Data Consistency SES - 2014
Joffrey JOUMAA
October 21, 2022
data_consistency_ses.Rmd
Summary information
Let’s try to grab information regarding the data available for all individuals.
# summarize data
summary_data = rbindlist(lapply(list.dirs("../inst/extdata/cebc/", full.names = T, recursive = F), function(x){
# list files
files_data = list.dirs(x, full.names = F)

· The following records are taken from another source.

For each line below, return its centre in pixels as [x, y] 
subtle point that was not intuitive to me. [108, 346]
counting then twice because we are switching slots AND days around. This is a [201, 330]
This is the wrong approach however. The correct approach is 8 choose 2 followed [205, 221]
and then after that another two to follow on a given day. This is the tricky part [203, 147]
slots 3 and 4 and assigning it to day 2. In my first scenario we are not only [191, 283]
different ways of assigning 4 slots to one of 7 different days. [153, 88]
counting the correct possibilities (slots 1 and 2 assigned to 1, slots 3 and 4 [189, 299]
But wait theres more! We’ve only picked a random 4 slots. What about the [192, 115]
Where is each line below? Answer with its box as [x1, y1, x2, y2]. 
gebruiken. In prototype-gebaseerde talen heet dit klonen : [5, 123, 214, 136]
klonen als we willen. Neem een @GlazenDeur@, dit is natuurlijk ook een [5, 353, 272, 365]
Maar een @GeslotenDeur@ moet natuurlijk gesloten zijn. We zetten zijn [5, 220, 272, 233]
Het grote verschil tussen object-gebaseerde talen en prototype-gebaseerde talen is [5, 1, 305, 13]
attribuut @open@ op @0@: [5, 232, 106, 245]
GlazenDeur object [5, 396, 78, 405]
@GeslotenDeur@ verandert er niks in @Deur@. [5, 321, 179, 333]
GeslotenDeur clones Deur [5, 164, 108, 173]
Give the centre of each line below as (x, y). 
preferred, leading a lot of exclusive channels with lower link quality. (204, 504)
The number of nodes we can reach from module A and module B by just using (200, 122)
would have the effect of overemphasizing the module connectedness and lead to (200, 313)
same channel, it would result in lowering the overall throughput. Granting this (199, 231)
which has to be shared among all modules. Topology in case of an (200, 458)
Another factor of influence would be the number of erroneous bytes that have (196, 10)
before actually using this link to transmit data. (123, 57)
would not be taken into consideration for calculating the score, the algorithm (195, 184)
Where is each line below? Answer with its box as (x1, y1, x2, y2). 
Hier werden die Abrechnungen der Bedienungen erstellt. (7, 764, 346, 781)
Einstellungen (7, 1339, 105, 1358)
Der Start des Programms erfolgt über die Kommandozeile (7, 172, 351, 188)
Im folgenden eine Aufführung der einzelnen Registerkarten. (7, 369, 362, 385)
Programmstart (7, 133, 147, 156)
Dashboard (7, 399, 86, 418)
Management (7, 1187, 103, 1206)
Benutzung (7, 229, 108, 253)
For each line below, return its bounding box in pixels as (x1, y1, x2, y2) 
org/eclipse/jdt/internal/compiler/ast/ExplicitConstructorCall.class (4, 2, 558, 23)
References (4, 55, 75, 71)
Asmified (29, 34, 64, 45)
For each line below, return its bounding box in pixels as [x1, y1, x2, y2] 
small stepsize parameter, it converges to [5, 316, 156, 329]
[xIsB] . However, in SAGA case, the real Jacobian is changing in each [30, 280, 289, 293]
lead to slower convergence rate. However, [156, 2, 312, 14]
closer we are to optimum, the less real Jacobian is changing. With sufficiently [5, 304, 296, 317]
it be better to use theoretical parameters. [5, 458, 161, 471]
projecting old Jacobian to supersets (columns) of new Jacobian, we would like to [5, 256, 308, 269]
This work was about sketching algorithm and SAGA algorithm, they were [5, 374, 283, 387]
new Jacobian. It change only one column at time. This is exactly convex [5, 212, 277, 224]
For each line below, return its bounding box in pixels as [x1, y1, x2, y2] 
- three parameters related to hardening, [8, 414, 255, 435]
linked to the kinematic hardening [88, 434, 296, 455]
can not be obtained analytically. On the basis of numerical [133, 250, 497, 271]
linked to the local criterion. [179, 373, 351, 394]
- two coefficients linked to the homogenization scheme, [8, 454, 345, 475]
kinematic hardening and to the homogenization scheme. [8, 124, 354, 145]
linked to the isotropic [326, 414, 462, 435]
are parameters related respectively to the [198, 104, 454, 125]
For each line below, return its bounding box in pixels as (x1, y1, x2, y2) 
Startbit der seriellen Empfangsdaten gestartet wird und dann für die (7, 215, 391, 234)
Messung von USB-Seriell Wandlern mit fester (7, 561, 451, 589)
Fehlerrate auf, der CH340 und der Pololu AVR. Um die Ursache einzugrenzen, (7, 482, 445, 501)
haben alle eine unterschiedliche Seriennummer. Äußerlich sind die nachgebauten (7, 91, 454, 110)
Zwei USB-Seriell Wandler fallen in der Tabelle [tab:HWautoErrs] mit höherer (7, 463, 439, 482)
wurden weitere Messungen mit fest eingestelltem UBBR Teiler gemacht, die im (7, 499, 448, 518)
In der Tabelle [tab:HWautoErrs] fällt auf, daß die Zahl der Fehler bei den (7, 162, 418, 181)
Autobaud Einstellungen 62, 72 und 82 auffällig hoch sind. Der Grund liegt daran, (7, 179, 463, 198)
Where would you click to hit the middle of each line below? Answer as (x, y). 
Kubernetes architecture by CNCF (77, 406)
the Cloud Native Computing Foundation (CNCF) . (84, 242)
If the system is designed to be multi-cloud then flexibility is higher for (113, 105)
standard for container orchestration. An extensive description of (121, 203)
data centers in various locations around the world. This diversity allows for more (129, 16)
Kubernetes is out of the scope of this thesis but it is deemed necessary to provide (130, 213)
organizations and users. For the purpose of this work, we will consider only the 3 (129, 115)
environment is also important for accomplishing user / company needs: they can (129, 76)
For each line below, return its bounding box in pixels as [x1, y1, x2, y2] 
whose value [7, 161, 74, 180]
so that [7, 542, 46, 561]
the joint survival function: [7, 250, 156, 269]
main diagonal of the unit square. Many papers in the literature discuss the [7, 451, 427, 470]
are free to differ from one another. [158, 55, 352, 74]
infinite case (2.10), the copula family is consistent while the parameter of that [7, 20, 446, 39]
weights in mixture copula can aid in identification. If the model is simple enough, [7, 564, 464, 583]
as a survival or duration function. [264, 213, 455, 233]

# data.table to store results
data.table(.id = tolower(last(strsplit(x, split = "/")[[1]])),
low_res = fifelse("DSA_BasseRes" %in% files_data, T, F),
high_res = fifelse("DSA_HauteRes" %in% files_data, T, F),
spot = fifelse("Spot" %in% files_data, T, F))
}))
# print
summary_data %>% sable(caption = "Summary information regarding datasets on southern elephant seals")
.id | low_res | high_res | spot |
---|---|---|---|
ind_140059 | TRUE | TRUE | TRUE |
ind_140060 | TRUE | TRUE | TRUE |
ind_140061 | TRUE | FALSE | TRUE |
ind_140062 | TRUE | TRUE | TRUE |
ind_140063 | TRUE | TRUE | TRUE |
ind_140064 | TRUE | FALSE | TRUE |
ind_140065 | TRUE | FALSE | TRUE |
ind_140066 | TRUE | FALSE | TRUE |
ind_140067 | TRUE | FALSE | TRUE |
ind_140068 | TRUE | TRUE | TRUE |
ind_140069 | TRUE | TRUE | TRUE |
ind_140070 | TRUE | FALSE | TRUE |
ind_140071 | TRUE | FALSE | TRUE |
ind_140072 | TRUE | TRUE | TRUE |
ind_140073 | TRUE | TRUE | TRUE |
ind_140074 | TRUE | FALSE | TRUE |
ind_140075 | TRUE | TRUE | TRUE |
ind_140076 | TRUE | FALSE | TRUE |
ind_140077 | TRUE | FALSE | TRUE |
ind_140078 | TRUE | FALSE | TRUE |
We have high resolution data (9 seals) for most of the seals that survived, but not all of them. I’m especially wondering why we do not have high resolution for
ind_14066
andind_14077
?
Consistency across *.wch
files
It seems for each high-resolution individuals, data have been split
into several files (...wch000...
,
...wch001...
, ...wch002...
, …). I’m wondering
why, and if we can append each files without having a gap in our
data.
# calculate start and end of each file
summary_files = rbindlist(lapply(list.dirs(
"../inst/extdata/cebc",
full.names = T,
recursive = F
), function(x) {
# list files
files_data = list.dirs(x, full.names = F)
# id of the seal
ind_name = last(strsplit(x, split = "/")[[1]])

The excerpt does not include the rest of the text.